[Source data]
____

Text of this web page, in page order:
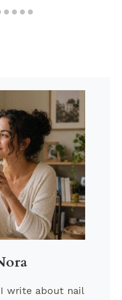
write about nail
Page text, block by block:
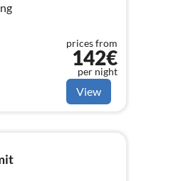
prices from
142€
per night
View
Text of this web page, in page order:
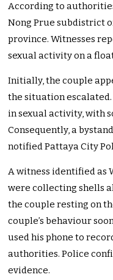
According to
Nong Prue subdistrict
province. Witnesses
sexual activity on a
Initially, the couple
the situation
in sexual activity, with
Consequently, a
notified Pattaya City
A witness identified as
were collecting shells
the couple resting on
couple’s behaviour
used his phone to
authorities. Police
evidence.
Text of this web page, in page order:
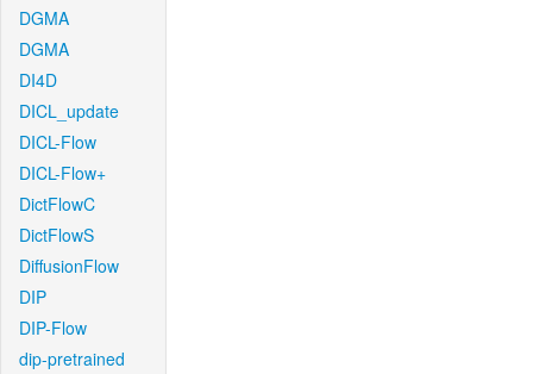
DGMA
DGMA
DI4D
DICL_update
DICL-Flow
DICL-Flow+
DictFlowC
DictFlowS
DiffusionFlow
DIP
DIP-Flow
dip-pretrained
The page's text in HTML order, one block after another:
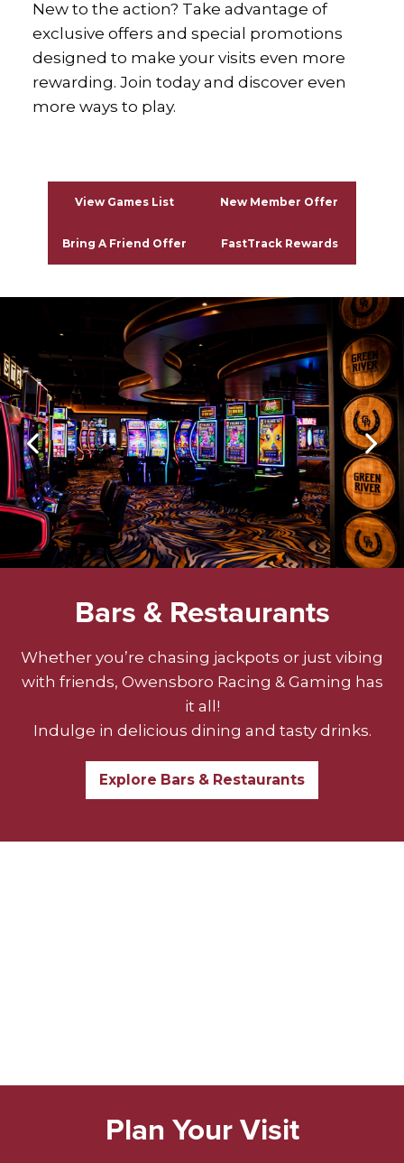
New to the action? Take advantage of
exclusive offers and special promotions
designed to make your visits even more
rewarding. Join today and discover even
more ways to play.
View Games List New Member Offer
Bring A Friend Offer FastTrack Rewards
Bars & Restaurants
Whether you’re chasing jackpots or just vibing
with friends, Owensboro Racing & Gaming has
it all!
Indulge in delicious dining and tasty drinks.
Explore Bars & Restaurants
Plan Your Visit
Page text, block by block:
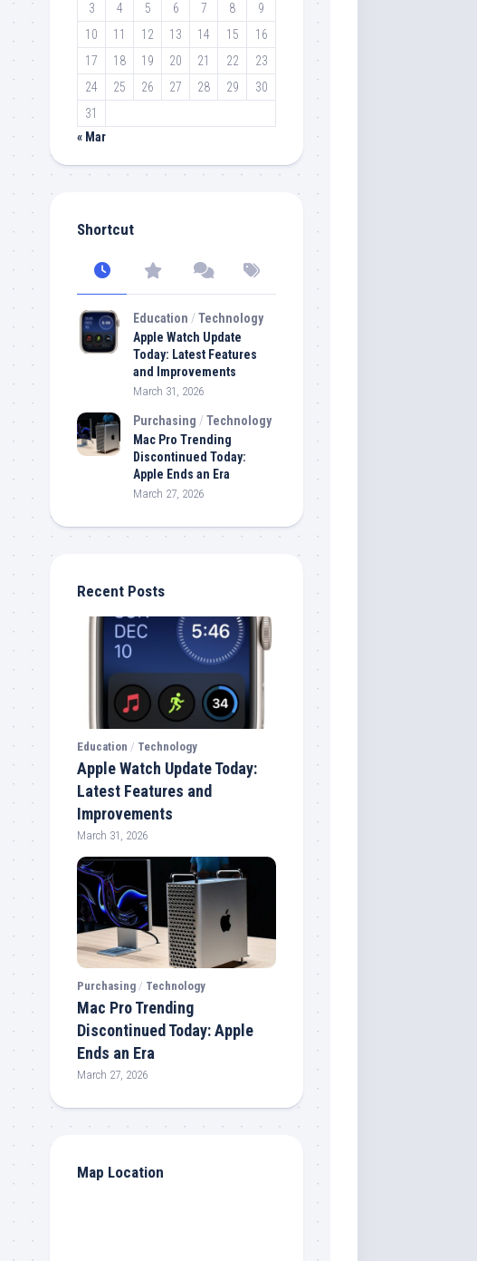
3
4 5 6 7 8
9
10
11 12 13 14 15
16
17
18 19 20 21 22
23
24
25 26 27 28 29
30
31
« Mar
Shortcut
Education /Technology
Apple Watch Update
Today: Latest Features
and Improvements
March 31, 2026
Purchasing /Technology
Mac Pro Trending
Discontinued Today:
Apple Ends an Era
March 27, 2026
Recent Posts
Education / Technology
Apple Watch Update Today:
Latest Features and
Improvements
March 31, 2026
Purchasing / Technology
Mac Pro Trending
Discontinued Today: Apple
Ends an Era
March 27, 2026
Map Location
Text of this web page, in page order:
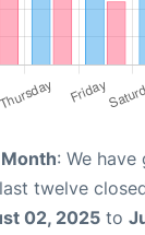
: We have
twelve
02, 2025 to
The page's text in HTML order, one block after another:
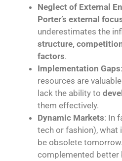
Neglect of External
Porter’s external
underestimates the
structure,
factors.
Implementation Gaps
resources are
lack the ability to
them effectively.
Dynamic Markets: In
tech or fashion), what
be obsolete
complemented better
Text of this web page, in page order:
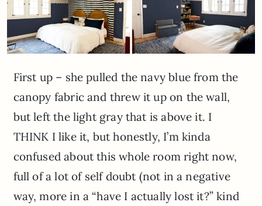
First up – she pulled the navy blue from the
canopy fabric and threw it up on the wall,
but left the light gray that is above it. I
THINK I like it, but honestly, I’m kinda
confused about this whole room right now,
full of a lot of self doubt (not in a negative
way, more in a “have I actually lost it?” kind
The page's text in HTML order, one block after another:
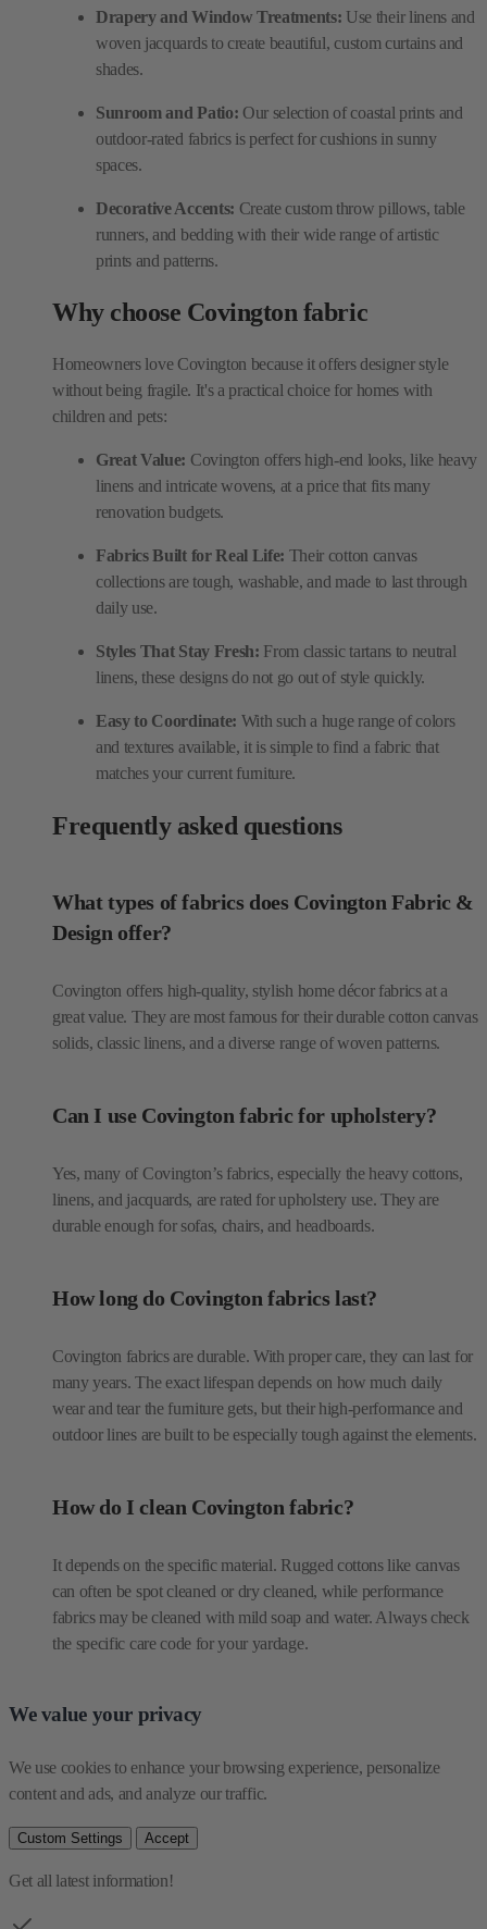
Drapery and Window Treatments: Use their linens and
woven jacquards to create beautiful, custom curtains and
shades.
Sunroom and Patio: Our selection of coastal prints and
outdoor-rated fabrics is perfect for cushions in sunny
spaces.
Decorative Accents: Create custom throw pillows, table
runners, and bedding with their wide range of artistic
prints and patterns.
Why choose Covington fabric
Homeowners love Covington because it offers designer style
without being fragile. It's a practical choice for homes with
children and pets:
Great Value: Covington offers high-end looks, like heavy
linens and intricate wovens, at a price that fits many
renovation budgets.
Fabrics Built for Real Life: Their cotton canvas
collections are tough, washable, and made to last through
daily use.
Styles That Stay Fresh: From classic tartans to neutral
linens, these designs do not go out of style quickly.
Easy to Coordinate: With such a huge range of colors
and textures available, it is simple to find a fabric that
matches your current furniture.
Frequently asked questions
What types of fabrics does Covington Fabric &
Design offer?
Covington offers high-quality, stylish home décor fabrics at a
great value. They are most famous for their durable cotton canvas
solids, classic linens, and a diverse range of woven patterns.
Can I use Covington fabric for upholstery?
Yes, many of Covington’s fabrics, especially the heavy cottons,
linens, and jacquards, are rated for upholstery use. They are
durable enough for sofas, chairs, and headboards.
How long do Covington fabrics last?
Covington fabrics are durable. With proper care, they can last for
many years. The exact lifespan depends on how much daily
wear and tear the furniture gets, but their high-performance and
outdoor lines are built to be especially tough against the elements.
How do I clean Covington fabric?
It depends on the specific material. Rugged cottons like canvas
can often be spot cleaned or dry cleaned, while performance
fabrics may be cleaned with mild soap and water. Always check
the specific care code for your yardage.
We value your privacy
We use cookies to enhance your browsing experience, personalize
content and ads, and analyze our traffic.
Custom Settings Accept
Get all latest information!
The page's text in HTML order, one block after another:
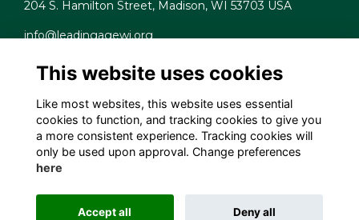
204 S. Hamilton Street, Madison, WI 53703 USA
info@leadingagewi.org
Terms
Privacy
Cookies
Contact Us
Employment Opportunities
This website uses cookies
Like most websites, this website uses essential
cookies to function, and tracking cookies to give you
a more consistent experience. Tracking cookies will
only be used upon approval. Change preferences
here
Accept all Deny all
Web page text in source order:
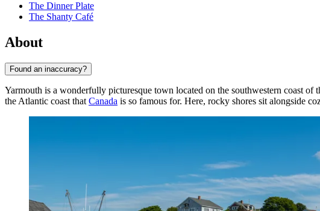
The Dinner Plate
The Shanty Café
About
Found an inaccuracy?
Yarmouth is a wonderfully picturesque town located on the southwestern coast
the Atlantic coast that Canada is so famous for. Here, rocky shores sit alongside
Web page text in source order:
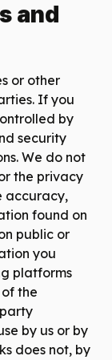
and
or other
If you
by
security
We do not
the privacy
accuracy,
found on
public or
you
platforms
the
by us or by
does not, by
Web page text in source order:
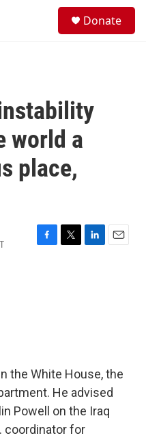
Donate
world a
place,
F
T
L
E
the White House, the
He advised
Powell on the Iraq
coordinator for
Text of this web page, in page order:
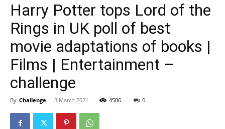
Harry Potter tops Lord of the
Rings in UK poll of best
movie adaptations of books |
Films | Entertainment –
challenge
By Challenge - 3 March 2021 4506 0
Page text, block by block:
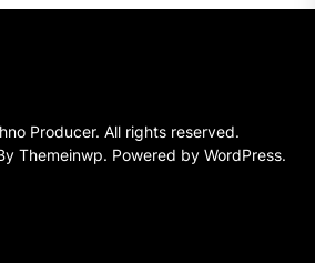
Producer. All rights reserved.
Themeinwp. Powered by WordPress.
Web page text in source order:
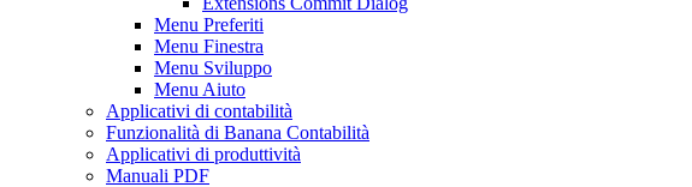
Menu Preferiti
Menu Finestra
Menu Sviluppo
Menu Aiuto
Applicativi di contabilità
Funzionalità di Banana Contabilità
Applicativi di produttività
Manuali PDF
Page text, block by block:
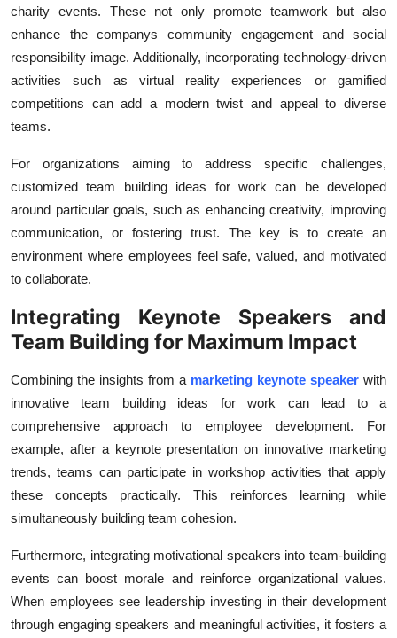
charity events. These not only promote teamwork but also
enhance the companys community engagement and social
responsibility image. Additionally, incorporating technology-driven
activities such as virtual reality experiences or gamified
competitions can add a modern twist and appeal to diverse
teams.
For organizations aiming to address specific challenges,
customized team building ideas for work can be developed
around particular goals, such as enhancing creativity, improving
communication, or fostering trust. The key is to create an
environment where employees feel safe, valued, and motivated
to collaborate.
Integrating Keynote Speakers and
Team Building for Maximum Impact
Combining the insights from a marketing keynote speaker with
innovative team building ideas for work can lead to a
comprehensive approach to employee development. For
example, after a keynote presentation on innovative marketing
trends, teams can participate in workshop activities that apply
these concepts practically. This reinforces learning while
simultaneously building team cohesion.
Furthermore, integrating motivational speakers into team-building
events can boost morale and reinforce organizational values.
When employees see leadership investing in their development
through engaging speakers and meaningful activities, it fosters a
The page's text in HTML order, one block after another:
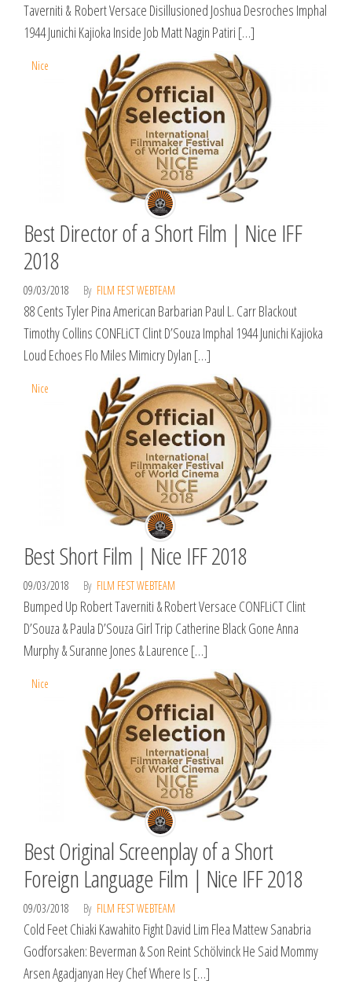
Taverniti & Robert Versace Disillusioned Joshua Desroches Imphal
1944 Junichi Kajioka Inside Job Matt Nagin Patiri […]
Nice
Best Director of a Short Film | Nice IFF
2018
09/03/2018 By FILM FEST WEBTEAM
88 Cents Tyler Pina American Barbarian Paul L. Carr Blackout
Timothy Collins CONFLiCT Clint D’Souza Imphal 1944 Junichi Kajioka
Loud Echoes Flo Miles Mimicry Dylan […]
Nice
Best Short Film | Nice IFF 2018
09/03/2018 By FILM FEST WEBTEAM
Bumped Up Robert Taverniti & Robert Versace CONFLiCT Clint
D’Souza & Paula D’Souza Girl Trip Catherine Black Gone Anna
Murphy & Suranne Jones & Laurence […]
Nice
Best Original Screenplay of a Short
Foreign Language Film | Nice IFF 2018
09/03/2018 By FILM FEST WEBTEAM
Cold Feet Chiaki Kawahito Fight David Lim Flea Mattew Sanabria
Godforsaken: Beverman & Son Reint Schölvinck He Said Mommy
Arsen Agadjanyan Hey Chef Where Is […]
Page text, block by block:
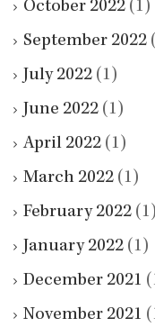
October 2022 (1)
September 2022
July 2022 (1)
June 2022 (1)
April 2022 (1)
March 2022 (1)
February 2022 (1)
January 2022 (1)
December 2021
November 2021
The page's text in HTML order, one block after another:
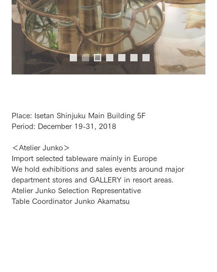
Place: Isetan Shinjuku Main Building 5F
Period: December 19-31, 2018
＜Atelier Junko＞
Import selected tableware mainly in Europe
We hold exhibitions and sales events around major
department stores and GALLERY in resort areas.
Atelier Junko Selection Representative
Table Coordinator Junko Akamatsu
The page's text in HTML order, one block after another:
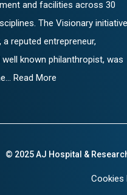
and facilities across 30
The Visionary initiative
a reputed entrepreneur,
known philanthropist, was
Read More
© 2025 AJ Hospital &
Cookies

____

• [How to complete this task] Every line from the top of the entries through the line that holds "designed to make your visits even more" is to be quoted exactly, please, and nothing else; omit the pictures.

• [Response to this task]
Text of this web page, in page order:
write about nail
Page text, block by block:
prices from
142€
per night
View
Text of this web page, in page order:
According to
Nong Prue subdistrict
province. Witnesses
sexual activity on a
Initially, the couple
the situation
in sexual activity, with
Consequently, a
notified Pattaya City
A witness identified as
were collecting shells
the couple resting on
couple’s behaviour
used his phone to
authorities. Police
evidence.
Text of this web page, in page order:
DGMA
DGMA
DI4D
DICL_update
DICL-Flow
DICL-Flow+
DictFlowC
DictFlowS
DiffusionFlow
DIP
DIP-Flow
dip-pretrained
The page's text in HTML order, one block after another:
New to the action? Take advantage of
exclusive offers and special promotions
designed to make your visits even more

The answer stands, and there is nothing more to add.